Alimentation : impact des aliments sur la santé
L’alimentation est souvent associée aux régimes. Mais, savez-vous que l’alimentation permet d’éviter certaines pathologies ? Solène Populus, diététicienne, vous explique l’impact d’une bonne alimentation. L’objectif : retrouver une santé de fer !
Diététicienne et nutritionniste, Solène Populus exerce en libéral à Montfavet, Cavaillon et à distance depuis plus de quatre ans.
Elle enseigne également en diététique thérapeutique pour les BTS diététiques. Des mutuelles et entreprises font appel à ses services pour des ateliers d’éducation nutritionnelle et de prévention.
Ses patients sont accompagnés pour des pathologies liées au poids, à l’alimentation (diabète, hypertensions…) mais aussi pour du suivi spécifique (femme enceinte, sportif, enfant …). Les raisons d’une consultation avec une diététicienne sont nombreuses et diverses.
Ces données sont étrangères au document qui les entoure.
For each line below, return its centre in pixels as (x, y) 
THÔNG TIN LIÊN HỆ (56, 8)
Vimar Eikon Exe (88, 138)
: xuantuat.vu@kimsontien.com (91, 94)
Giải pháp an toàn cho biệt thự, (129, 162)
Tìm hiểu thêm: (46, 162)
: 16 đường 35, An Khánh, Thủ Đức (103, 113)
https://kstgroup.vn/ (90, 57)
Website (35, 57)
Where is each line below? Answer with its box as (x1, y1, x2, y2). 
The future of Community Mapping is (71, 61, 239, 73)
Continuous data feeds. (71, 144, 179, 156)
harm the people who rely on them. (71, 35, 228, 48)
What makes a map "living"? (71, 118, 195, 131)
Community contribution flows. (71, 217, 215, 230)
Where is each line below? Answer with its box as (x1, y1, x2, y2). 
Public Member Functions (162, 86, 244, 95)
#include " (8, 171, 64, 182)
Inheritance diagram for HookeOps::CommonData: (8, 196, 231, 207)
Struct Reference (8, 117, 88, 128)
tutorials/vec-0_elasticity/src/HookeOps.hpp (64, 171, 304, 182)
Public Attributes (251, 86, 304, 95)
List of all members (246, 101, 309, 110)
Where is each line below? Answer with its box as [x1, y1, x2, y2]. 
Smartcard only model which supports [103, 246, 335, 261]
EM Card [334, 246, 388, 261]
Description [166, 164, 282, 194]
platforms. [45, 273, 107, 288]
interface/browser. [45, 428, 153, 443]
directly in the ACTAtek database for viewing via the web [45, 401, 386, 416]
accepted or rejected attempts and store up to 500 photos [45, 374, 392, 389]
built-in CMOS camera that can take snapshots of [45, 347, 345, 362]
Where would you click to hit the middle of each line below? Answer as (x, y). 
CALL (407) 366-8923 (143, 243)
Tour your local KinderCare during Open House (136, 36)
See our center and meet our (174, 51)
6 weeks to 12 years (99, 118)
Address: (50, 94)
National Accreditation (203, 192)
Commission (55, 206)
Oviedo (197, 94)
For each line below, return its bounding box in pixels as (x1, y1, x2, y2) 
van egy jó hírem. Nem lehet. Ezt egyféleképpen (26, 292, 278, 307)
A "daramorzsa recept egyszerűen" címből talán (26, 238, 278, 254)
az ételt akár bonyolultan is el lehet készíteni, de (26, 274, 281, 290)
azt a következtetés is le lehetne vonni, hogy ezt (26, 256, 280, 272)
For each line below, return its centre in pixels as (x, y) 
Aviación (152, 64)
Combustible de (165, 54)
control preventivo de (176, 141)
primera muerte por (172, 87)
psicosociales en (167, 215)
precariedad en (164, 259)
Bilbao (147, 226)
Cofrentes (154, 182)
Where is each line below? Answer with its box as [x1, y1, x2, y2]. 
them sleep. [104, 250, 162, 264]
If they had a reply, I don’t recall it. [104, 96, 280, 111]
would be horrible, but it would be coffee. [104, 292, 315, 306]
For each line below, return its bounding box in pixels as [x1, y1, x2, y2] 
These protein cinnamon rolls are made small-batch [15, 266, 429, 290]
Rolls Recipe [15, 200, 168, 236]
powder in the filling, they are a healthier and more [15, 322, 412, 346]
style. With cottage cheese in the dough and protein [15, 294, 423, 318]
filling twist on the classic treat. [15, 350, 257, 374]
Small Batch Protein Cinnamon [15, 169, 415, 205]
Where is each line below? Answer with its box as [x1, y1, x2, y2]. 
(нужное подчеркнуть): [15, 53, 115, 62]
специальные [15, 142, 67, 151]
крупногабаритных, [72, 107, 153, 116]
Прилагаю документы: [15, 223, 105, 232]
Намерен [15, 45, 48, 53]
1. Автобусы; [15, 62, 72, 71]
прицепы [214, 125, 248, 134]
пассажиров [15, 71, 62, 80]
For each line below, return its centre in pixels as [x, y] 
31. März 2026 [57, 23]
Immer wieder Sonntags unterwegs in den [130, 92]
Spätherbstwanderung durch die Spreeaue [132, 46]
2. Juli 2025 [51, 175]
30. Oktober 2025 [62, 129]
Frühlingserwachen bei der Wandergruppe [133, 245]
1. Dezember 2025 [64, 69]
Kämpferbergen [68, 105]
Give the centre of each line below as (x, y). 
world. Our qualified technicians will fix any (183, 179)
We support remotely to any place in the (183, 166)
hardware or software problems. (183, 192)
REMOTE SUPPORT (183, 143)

Quels sont les impacts de l’alimentation sur notre santé ?
Notre santé générale
L’alimentation a un impact sur notre santé. En effet, une bonne hygiène de vie accompagnée d’une alimentation équilibrée vous permettra d’éviter l’apparition de certaines pathologies.
Saviez-vous que l’alimentation est impliquée dans l’apparition de la plupart des maladies chroniques ?
En réalité, certains aliments, nutriments et comportements alimentaires augmentent le risque de développer certaines pathologies. D’autres, au contraire, ont une action préventive !
À savoir aussi que notre mode de consommation actuel, avec le développement des produits “ultras” transformés, n’a pas arrangé les choses (richesse en sucre, sel, additifs…).

Influence sur notre santé mentale
Les scientifiques s’interrogent beaucoup sur l’impact de l’alimentation sur notre santé mentale. Par conséquent, plusieurs points ont été mis en avant.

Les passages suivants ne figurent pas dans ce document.